From this night you had better shut your door, and never open it to any other person except to him who brings to you a large measure full of pearls of the first water. You follow this advice for a day and I shall then advise you further.”

Being the daughter of a great sage, and having been compelled by necessity to take to a wretched life, she readily consented to follow her father’s disciple when he promised to redeem her. She bolted the door, and refused admission to anyone unless they brought a large measure full of pearls. Her visitors, fancying that she must have gone mad, went away. The night was almost drawing to a close and all her friends had gone away disappointed. Who was there in the village to give to her one measure full of pearls? But as the nail of Brahmâ had appointed for her such a life as stated, some one was bound to comply with her terms. And as there was no human being who could do so, the god Brahmâ himself assumed the shape of a young man, and, with a measure full of pearls, visited her in the last watch of the night and remained with her.

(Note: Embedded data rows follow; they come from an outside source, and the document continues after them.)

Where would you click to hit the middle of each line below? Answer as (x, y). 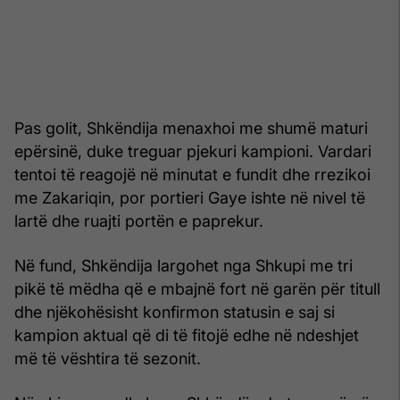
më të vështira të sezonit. (108, 358)
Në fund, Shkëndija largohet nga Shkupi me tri (183, 265)
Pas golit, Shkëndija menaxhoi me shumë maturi (191, 128)
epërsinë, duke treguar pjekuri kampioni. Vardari (193, 151)
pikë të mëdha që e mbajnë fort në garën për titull (197, 288)
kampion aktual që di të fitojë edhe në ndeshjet (187, 335)
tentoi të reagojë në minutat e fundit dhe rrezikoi (192, 174)
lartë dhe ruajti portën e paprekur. (139, 221)
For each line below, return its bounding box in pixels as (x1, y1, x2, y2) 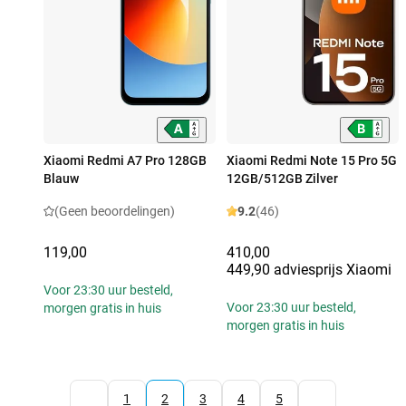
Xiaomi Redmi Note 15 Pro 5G (227, 153, 397, 168)
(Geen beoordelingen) (54, 204, 175, 218)
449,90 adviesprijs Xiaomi (227, 261, 391, 278)
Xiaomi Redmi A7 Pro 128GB (43, 153, 207, 168)
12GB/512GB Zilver (227, 171, 338, 186)
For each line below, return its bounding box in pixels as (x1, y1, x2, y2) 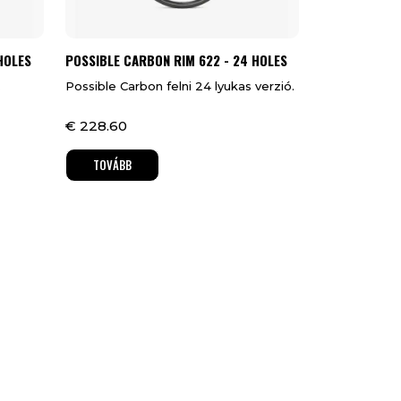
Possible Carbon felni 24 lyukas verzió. (64, 79, 294, 94)
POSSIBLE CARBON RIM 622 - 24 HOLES (64, 50, 287, 71)
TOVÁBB (92, 156, 132, 175)
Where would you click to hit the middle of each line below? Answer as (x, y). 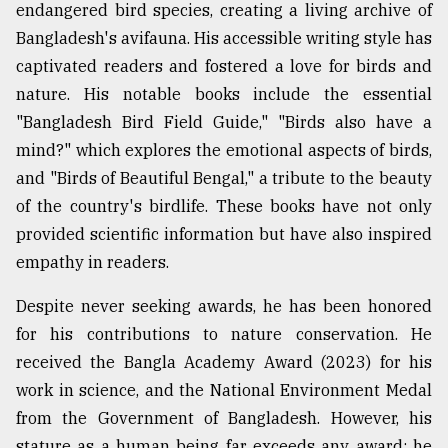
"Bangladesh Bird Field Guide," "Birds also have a (224, 122)
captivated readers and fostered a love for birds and (224, 66)
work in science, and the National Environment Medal (224, 390)
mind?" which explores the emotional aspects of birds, (224, 150)
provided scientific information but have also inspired (224, 234)
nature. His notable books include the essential (224, 94)
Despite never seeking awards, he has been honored (224, 306)
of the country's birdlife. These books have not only (224, 206)
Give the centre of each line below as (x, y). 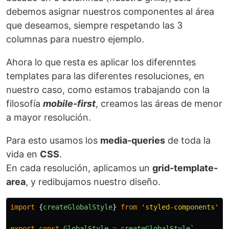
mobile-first (69, 104)
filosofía (25, 104)
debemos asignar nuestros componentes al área (110, 12)
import (22, 207)
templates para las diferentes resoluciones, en (105, 76)
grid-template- (185, 168)
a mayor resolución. (49, 118)
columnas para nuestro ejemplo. (75, 39)
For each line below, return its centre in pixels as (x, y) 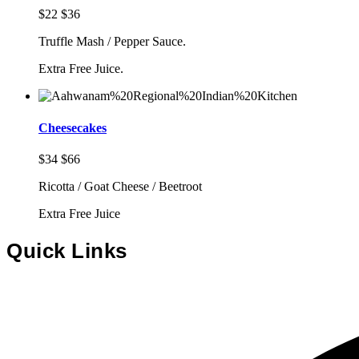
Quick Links (67, 250)
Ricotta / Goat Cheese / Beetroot (120, 186)
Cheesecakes (73, 127)
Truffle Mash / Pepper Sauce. (112, 42)
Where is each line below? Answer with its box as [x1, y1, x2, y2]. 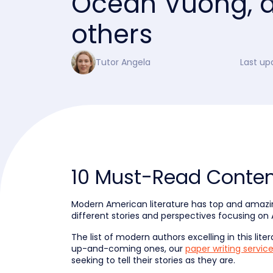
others [71, 16, 152, 52]
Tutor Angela [96, 55, 151, 68]
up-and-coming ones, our [71, 243, 185, 255]
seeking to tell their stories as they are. [71, 254, 235, 266]
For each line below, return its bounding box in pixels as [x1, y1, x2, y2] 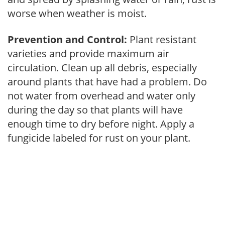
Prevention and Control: [8, 32, 127, 46]
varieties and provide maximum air [8, 46, 169, 60]
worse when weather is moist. [8, 6, 147, 20]
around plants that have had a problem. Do [8, 74, 207, 88]
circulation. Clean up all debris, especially [8, 60, 197, 74]
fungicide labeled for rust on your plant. [8, 131, 190, 145]
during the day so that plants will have [8, 102, 183, 117]
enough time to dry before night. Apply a [8, 117, 194, 131]
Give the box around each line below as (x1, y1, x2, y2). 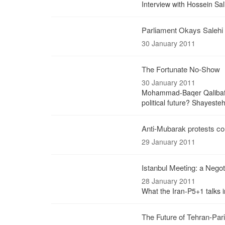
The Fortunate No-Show (142, 64, 220, 74)
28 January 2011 (142, 176, 195, 186)
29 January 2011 (142, 137, 195, 147)
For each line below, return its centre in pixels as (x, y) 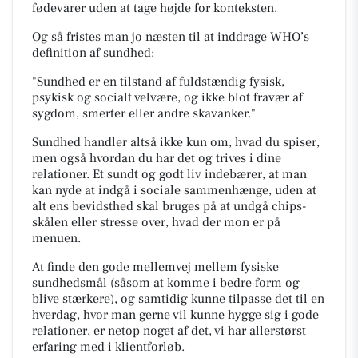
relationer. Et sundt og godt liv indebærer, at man (169, 174)
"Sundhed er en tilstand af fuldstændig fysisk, (158, 81)
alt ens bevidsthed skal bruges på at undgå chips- (169, 206)
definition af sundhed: (93, 52)
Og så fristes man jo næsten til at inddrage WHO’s (171, 36)
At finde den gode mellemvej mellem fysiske (155, 267)
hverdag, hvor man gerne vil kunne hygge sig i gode (175, 314)
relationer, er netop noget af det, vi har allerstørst (169, 330)
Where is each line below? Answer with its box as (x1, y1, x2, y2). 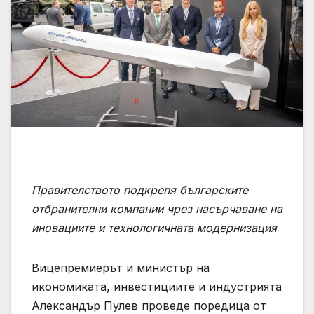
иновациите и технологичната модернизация (32, 220, 277, 235)
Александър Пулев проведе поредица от (32, 298, 266, 313)
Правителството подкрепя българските (32, 182, 248, 197)
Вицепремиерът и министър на (32, 260, 210, 275)
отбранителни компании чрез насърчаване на (32, 201, 282, 216)
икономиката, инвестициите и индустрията (32, 279, 282, 294)
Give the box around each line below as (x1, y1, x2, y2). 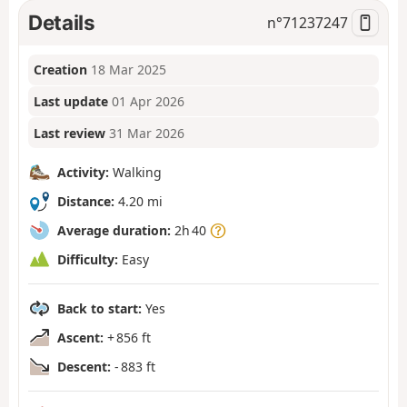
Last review (34, 124, 106, 142)
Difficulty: (57, 250, 118, 268)
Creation (34, 61, 88, 79)
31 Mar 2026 (109, 124, 185, 142)
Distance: (57, 192, 114, 210)
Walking (109, 163, 162, 181)
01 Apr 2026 (112, 93, 185, 111)
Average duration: (57, 221, 171, 239)
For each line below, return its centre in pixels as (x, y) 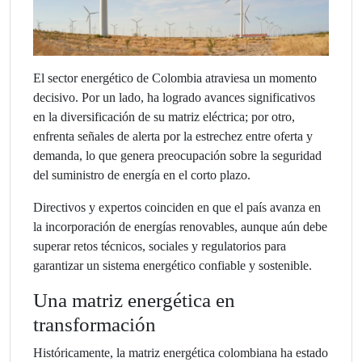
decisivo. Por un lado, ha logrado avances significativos (174, 97)
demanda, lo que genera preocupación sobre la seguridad (177, 155)
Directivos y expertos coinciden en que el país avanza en (177, 207)
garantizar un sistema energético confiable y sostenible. (173, 265)
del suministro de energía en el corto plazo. (142, 175)
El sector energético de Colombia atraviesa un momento (175, 78)
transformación (95, 324)
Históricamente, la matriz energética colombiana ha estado (181, 352)
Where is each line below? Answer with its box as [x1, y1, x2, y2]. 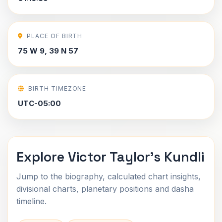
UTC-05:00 [18, 99, 61, 108]
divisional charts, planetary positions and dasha [16, 184, 194, 194]
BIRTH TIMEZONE [28, 85, 87, 92]
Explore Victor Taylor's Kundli [16, 148, 204, 166]
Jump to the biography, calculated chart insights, [16, 171, 201, 181]
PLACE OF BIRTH [26, 32, 83, 40]
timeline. [16, 196, 47, 206]
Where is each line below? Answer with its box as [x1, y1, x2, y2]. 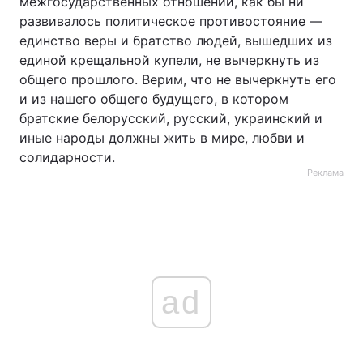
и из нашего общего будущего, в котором [19, 91, 288, 107]
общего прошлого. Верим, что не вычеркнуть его [19, 71, 336, 88]
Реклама [307, 167, 344, 178]
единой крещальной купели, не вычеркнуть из [19, 52, 319, 68]
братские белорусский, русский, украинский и [19, 110, 322, 126]
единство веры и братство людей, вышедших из [19, 32, 332, 49]
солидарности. [19, 149, 115, 165]
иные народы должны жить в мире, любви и [19, 130, 305, 146]
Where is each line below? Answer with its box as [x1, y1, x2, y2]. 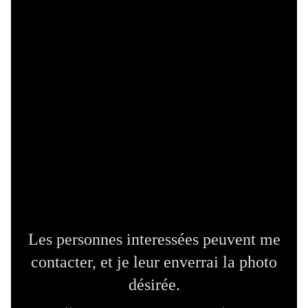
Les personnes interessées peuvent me [27, 230, 280, 249]
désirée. [128, 276, 180, 294]
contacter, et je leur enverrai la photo [31, 253, 277, 272]

When morning dawned he disappeared, and when Kalyânî explained to the disciple of her father the next morning that after all one person had visited her with a measure full of pearls on the previous night, he was glad to hear of it. He knew that his plan was working well. Said he:—

“My dear daughter, you are restored to your former good self hereafter from this day. There are very few people in this world who could afford to give you a measure full of pearls every night. So he that brought you the pearls last night must continue to do so every night, and he shall be hereafter your only husband. No other person must ever hereafter see your face, and you must obey my orders. You must sell all the pearls he brings you every day and convert them into money. This money you should spend in feeding the poor and other charities. None of it must you reserve for the next day, neither must you entertain a desire to hoard up money.